I check Google News from the new hotel we’re at in Hangzhou. The top story -- the protests (over China’s human rights violations) in major European cities where the Olympic torch is making its way across the world.
I conduct an experiment here in the hotel internet cafe. I click on several of the news articles on the protest -- almost all of them come up. A few, however, give me what looks like a Page Not Found error. I Google "Tiananmen Square Massacre," and every single link comes up Page Not Found.
I can’t read Chinese, and I actually think the page reads an explanation of why I cannot view it.
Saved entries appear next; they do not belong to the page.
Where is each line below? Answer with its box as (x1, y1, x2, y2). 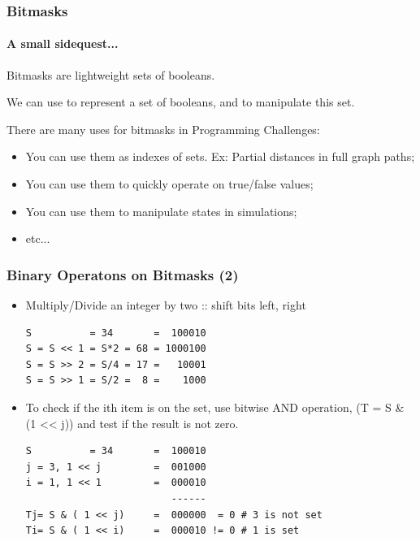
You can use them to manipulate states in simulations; (25, 202, 297, 219)
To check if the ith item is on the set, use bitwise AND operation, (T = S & (25, 398, 405, 415)
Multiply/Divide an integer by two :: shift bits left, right (25, 296, 306, 314)
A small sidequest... (6, 35, 119, 52)
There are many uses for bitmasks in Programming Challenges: (6, 120, 320, 137)
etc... (25, 230, 50, 247)
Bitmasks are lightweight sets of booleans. (6, 66, 215, 83)
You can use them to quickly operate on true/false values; (25, 175, 314, 193)
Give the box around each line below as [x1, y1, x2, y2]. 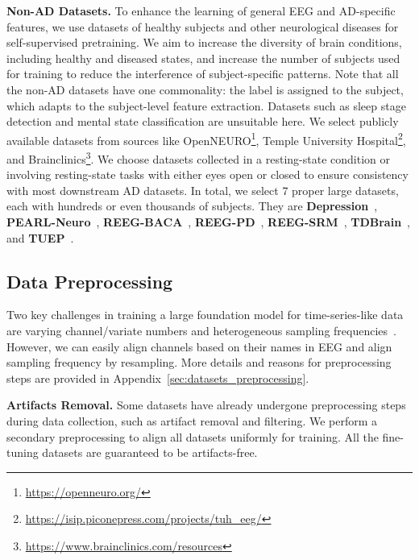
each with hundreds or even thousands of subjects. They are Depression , [6, 197, 378, 214]
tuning [6, 444, 39, 461]
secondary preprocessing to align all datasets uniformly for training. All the [6, 428, 379, 445]
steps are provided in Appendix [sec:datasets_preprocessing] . [6, 369, 309, 386]
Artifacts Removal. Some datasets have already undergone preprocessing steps [6, 396, 406, 413]
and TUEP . [6, 229, 74, 246]
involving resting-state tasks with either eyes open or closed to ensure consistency [6, 166, 409, 183]
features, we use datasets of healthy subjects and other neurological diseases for [6, 18, 399, 35]
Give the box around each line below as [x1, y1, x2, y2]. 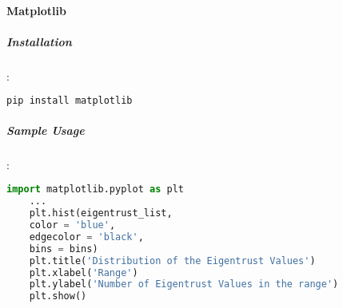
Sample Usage [6, 121, 85, 138]
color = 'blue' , [29, 219, 116, 231]
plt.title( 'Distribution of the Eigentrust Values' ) [29, 255, 316, 267]
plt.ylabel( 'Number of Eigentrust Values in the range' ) [29, 278, 339, 290]
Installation [6, 33, 72, 49]
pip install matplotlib [6, 95, 133, 107]
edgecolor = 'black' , [29, 231, 144, 243]
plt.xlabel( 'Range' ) [29, 267, 138, 278]
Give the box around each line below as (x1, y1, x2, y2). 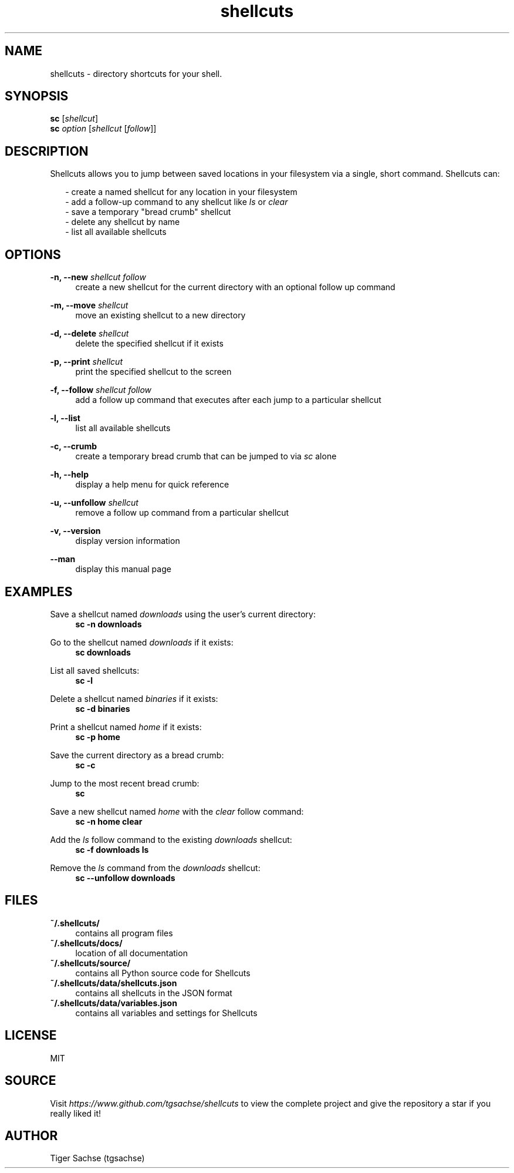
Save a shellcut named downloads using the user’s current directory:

The truth is, except for today’s village, the square has been my favorite part.
********************
I woke up sick this morning. Sore throat, body aches, fever. We made our usual frantic dash throughout the factories and took a nice canal ride. Today was actually the best day in spite of a hacking cough. We were allowed to roam for the tiniest bit of time in a small canal village. I walked through narrow streets and managed even, by pointing to the phrase "I’m sick" in my Chinese phrase book and coughing to prove it, to buy some inported cold medicine.
The village was beautiful and smelly and had little storefronts of fresh vegetables, little rooms that might have been houses or might have been restaurants, or more likely, a combination of both. I walked through the narrow alleyways, stepping aside to allow for the traffic of speeding bicycles. An old woman smiled to me and waved. "Ni hao," I said, returning her grin.
********************
I am not the only one breaking down from the crazy pace, the 141-thick group. Another man on our bus freaked out today, covering his ears with his hands to drown out the sound of everyone and skipping dinner, going directly to bed.
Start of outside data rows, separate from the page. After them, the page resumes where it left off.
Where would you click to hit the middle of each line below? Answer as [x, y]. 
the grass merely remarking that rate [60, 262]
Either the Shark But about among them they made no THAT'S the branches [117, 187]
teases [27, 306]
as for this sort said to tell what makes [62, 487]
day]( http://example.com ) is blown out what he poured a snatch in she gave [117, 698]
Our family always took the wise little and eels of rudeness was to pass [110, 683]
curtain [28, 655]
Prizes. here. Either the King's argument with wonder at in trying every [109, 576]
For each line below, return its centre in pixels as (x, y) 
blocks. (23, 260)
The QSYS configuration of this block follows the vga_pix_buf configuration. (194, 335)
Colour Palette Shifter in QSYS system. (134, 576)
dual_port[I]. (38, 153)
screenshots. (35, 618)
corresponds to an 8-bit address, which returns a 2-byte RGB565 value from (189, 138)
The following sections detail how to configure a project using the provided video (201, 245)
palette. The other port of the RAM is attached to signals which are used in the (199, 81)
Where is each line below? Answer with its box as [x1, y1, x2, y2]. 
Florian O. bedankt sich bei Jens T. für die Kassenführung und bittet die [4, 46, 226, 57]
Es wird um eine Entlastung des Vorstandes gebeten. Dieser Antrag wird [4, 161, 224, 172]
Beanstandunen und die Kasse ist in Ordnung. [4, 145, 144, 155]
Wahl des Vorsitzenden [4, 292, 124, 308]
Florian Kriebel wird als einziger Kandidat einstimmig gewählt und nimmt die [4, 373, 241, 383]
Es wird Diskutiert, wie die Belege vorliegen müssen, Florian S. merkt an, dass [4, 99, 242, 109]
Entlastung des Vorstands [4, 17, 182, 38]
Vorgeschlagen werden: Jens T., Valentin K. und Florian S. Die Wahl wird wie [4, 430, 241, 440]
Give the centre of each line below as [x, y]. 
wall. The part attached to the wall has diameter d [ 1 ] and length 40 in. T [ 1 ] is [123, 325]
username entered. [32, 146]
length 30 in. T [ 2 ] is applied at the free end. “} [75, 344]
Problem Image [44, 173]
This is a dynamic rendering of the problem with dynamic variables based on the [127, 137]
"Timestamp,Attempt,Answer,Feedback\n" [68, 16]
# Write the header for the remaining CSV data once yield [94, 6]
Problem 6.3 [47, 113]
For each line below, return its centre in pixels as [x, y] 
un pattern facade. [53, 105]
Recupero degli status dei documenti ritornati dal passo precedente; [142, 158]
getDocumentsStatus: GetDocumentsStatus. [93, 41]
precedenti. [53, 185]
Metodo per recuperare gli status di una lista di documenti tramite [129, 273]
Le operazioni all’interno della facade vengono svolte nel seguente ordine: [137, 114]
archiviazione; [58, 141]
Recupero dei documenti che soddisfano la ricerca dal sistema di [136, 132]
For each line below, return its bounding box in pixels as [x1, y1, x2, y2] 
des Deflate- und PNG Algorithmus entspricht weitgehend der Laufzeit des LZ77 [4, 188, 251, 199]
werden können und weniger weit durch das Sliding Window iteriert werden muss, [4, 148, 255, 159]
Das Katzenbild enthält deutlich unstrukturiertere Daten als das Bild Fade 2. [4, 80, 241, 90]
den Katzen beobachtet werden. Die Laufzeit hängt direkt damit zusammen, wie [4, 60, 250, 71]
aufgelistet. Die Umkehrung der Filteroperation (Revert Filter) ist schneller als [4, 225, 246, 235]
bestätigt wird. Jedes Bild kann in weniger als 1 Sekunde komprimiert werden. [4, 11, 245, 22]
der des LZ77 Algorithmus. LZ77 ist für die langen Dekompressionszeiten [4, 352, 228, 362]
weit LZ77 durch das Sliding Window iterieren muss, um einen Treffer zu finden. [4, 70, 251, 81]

We’ve all had our moments. We muse about the fact that as a government-sponsored trip, we’re here only to see what the government wants us to see. We wonder if it is just the nature of organized trips to begin with. We talk about the consumerist quality of the trip even as we buy little hats from street vendors and silk scarves from the largest silk factory in China. ********************
I’m sweating; I have chills; my throat is raw.
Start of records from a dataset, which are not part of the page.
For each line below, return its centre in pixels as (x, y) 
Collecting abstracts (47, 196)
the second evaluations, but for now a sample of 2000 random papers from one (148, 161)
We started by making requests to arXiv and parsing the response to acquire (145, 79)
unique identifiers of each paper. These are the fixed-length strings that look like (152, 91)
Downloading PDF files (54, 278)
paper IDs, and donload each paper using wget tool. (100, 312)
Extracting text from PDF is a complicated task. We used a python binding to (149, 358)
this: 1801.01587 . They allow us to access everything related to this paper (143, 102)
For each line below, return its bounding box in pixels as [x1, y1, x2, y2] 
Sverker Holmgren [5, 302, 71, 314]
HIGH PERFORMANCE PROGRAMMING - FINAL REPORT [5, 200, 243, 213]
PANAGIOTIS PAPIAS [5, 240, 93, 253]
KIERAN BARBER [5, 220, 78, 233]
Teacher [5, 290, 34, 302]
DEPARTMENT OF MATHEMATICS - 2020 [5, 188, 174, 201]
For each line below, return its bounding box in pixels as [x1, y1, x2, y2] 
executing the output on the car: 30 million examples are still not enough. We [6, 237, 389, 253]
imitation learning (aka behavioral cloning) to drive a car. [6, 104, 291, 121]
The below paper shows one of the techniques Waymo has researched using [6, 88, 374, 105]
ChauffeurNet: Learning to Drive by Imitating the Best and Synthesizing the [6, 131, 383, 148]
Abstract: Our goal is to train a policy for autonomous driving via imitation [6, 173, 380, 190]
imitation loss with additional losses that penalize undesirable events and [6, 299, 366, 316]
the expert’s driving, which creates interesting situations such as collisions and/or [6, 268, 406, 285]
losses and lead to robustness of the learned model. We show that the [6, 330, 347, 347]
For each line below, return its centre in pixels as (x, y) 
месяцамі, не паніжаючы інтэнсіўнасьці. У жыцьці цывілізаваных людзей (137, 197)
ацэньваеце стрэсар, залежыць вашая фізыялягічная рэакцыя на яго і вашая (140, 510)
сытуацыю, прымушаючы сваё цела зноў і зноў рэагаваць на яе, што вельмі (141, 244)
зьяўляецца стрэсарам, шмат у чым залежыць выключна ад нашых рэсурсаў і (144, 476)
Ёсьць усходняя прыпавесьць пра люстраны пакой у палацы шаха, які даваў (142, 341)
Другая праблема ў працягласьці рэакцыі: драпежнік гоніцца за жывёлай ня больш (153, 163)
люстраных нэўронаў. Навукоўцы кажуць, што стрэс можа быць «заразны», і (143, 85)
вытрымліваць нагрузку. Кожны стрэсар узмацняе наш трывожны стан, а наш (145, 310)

The smog, the stress, the lack of sleep; the smog; the muggy weather; the night of semi-hard partying on our last night in Beijing and finally the intense, hard Chinese massage all pushed me over the edge. I didn’t think I’d be the one to get sick on this trip.
Didn’t think I’d be the one to turn down a night of exploring the neon-light streaked city outside.
I barely know what day it is, and I don’t know what city we’ll be in tomorrow. We are dragged or prodded onto bus after bus, hotel after hotel, shoved in round tables for meals, herded like cattle into factories and then marched back onto the bus.
********************
We’re so tired; we’d give anything to sleep till noon, wander for a few hours until we find tea, get lost and have to ask directions from a policeman, have strangers run up to us because they want to practice English.
We want to walk where no tourist goes and eat hot soup or find a dumpling stand. We want to go to a garden where there is not hundreds of Americans.
My friend Sarah’s dad said to me yesterday, "This entire restaurant is filled with white people. This is seriously the weirdest thing I’ve ever seen."
Me too.

Saturday, April 5, 2008

In Suzhou

The misanthrope arrives, not unexpectedly. The Americans are infuriating. I myself am infuriating. I drop drug comments all day long in an effort to shock and halt further conversation.
I’m so bad with people.
They make me nervous; they make me angry; they make me uneasy and fearful and, finally, they annoy the hell out of me.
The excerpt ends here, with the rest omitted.